AIM OF THE EXERCISE
Repeat all the records exactly, omitting pictures.

[Extracted records]
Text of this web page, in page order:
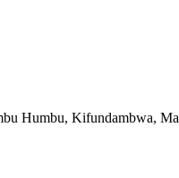
Humbu, Kifundambwa,
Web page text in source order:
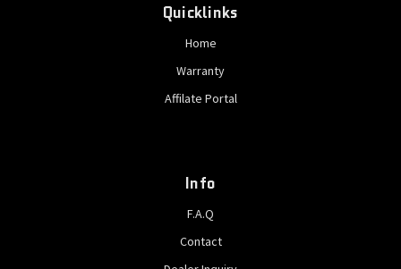
Quicklinks
Home
Warranty
Affilate Portal
Info
F.A.Q
Contact
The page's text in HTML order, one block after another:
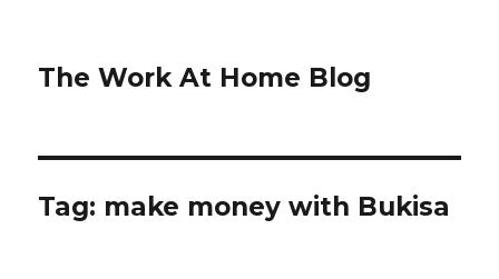
The Work At Home Blog
Tag: make money with Bukisa
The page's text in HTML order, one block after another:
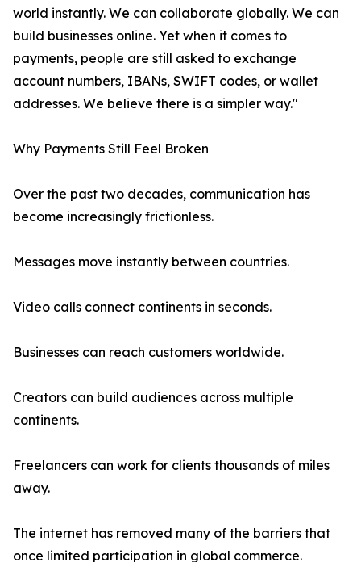
world instantly. We can collaborate globally. We can
build businesses online. Yet when it comes to
payments, people are still asked to exchange
account numbers, IBANs, SWIFT codes, or wallet
addresses. We believe there is a simpler way."
Why Payments Still Feel Broken
Over the past two decades, communication has
become increasingly frictionless.
Messages move instantly between countries.
Video calls connect continents in seconds.
Businesses can reach customers worldwide.
Creators can build audiences across multiple
continents.
Freelancers can work for clients thousands of miles
away.
The internet has removed many of the barriers that
once limited participation in global commerce.

RESULT
Text of this web page, in page order:
Humbu, Kifundambwa,
Web page text in source order:
Quicklinks
Home
Warranty
Affilate Portal
Info
F.A.Q
Contact
The page's text in HTML order, one block after another:
The Work At Home Blog
Tag: make money with Bukisa
The page's text in HTML order, one block after another:
world instantly. We can collaborate globally. We can
build businesses online. Yet when it comes to
payments, people are still asked to exchange
account numbers, IBANs, SWIFT codes, or wallet
addresses. We believe there is a simpler way."
Why Payments Still Feel Broken
Over the past two decades, communication has
become increasingly frictionless.
Messages move instantly between countries.
Video calls connect continents in seconds.
Businesses can reach customers worldwide.
Creators can build audiences across multiple
continents.
Freelancers can work for clients thousands of miles
away.
The internet has removed many of the barriers that
once limited participation in global commerce.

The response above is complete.